JobQueueEventBus does not chunk internally, it sends all events in a single EventBus::send()

FWIW, EventBus::send() does chunk if it is given a batch of events to send, and the serialized size of the batch is too large. (It does this a bit inefficiently, in that it has to re-serialize again after chunking, but it should only do this when the payload is too large in the first place).

This might help
T382970: Ad-hoc EventBus event submissions should be batched

BTW, On closer read of this problem, I don't think it would have helped here. EventBus was already batching by Job; that patch is just an optimization that allows batching multiple Jobs in the same send() call.

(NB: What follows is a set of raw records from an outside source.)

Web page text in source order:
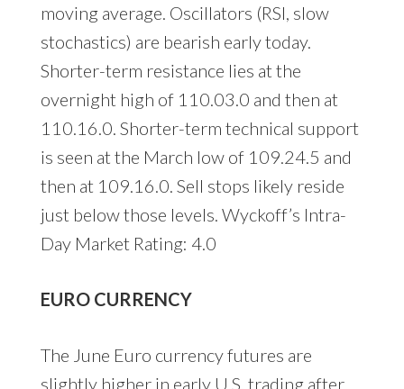
moving average. Oscillators (RSI, slow
stochastics) are bearish early today.
Shorter-term resistance lies at the
overnight high of 110.03.0 and then at
110.16.0. Shorter-term technical support
is seen at the March low of 109.24.5 and
then at 109.16.0. Sell stops likely reside
just below those levels. Wyckoff’s Intra-
Day Market Rating: 4.0
EURO CURRENCY
The June Euro currency futures are
slightly higher in early U.S. trading after

Feeling confident enough to close this. What likely happened:

  • Lot of pages were (re-)marked for translation in a short time frame
  • The message index rebuild job was creating translation memory updates for affected translation units, and pushing them into jobqueue one by one
  • This lead the job to timeout after 1200 seconds, as it could not finish pushing all those jobs in time, and the message index update did not succeed at all
  • By batching job pushes, we avoided the overhead of pushing them individually, avoiding a timeout

The symptoms were that after some time a new page or existing page with new units was marked for translation, an interim cache expired. This cache holds a list of known translation units from pages recently marked for translation. If a translation unit is not known, translation aids fails to load, and translatable pages are not updated.

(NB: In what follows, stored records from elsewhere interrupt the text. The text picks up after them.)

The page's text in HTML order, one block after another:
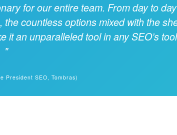
for our entire team. From day to day
countless options mixed with the
an unparalleled tool in any SEO’s
President SEO, Tombras)
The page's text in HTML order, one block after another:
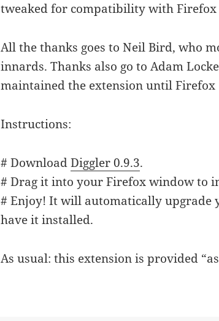
tweaked for compatibility with Firefox
All the thanks goes to Neil Bird, who
innards. Thanks also go to Adam
maintained the extension until Firefox
Instructions:
# DownloadDiggler 0.9.3.
# Drag it into your Firefox window to
# Enjoy! It will automatically upgrade
have it installed.
As usual: this extension is provided

The vast majority of the log entries on https://meta.wikimedia.org/w/index.php?title=Special:Log/pagetranslation&wpdate=2026-04-14&limit=1250 are translation discouragements (1069 out of 1250), did all of them trigger message index rebuilds? If yes, why – how can translation discouragement affect the message index? Not updating the message index on discouragement/encouragement would also have avoided the incident – and would also mean less jobs under usual load.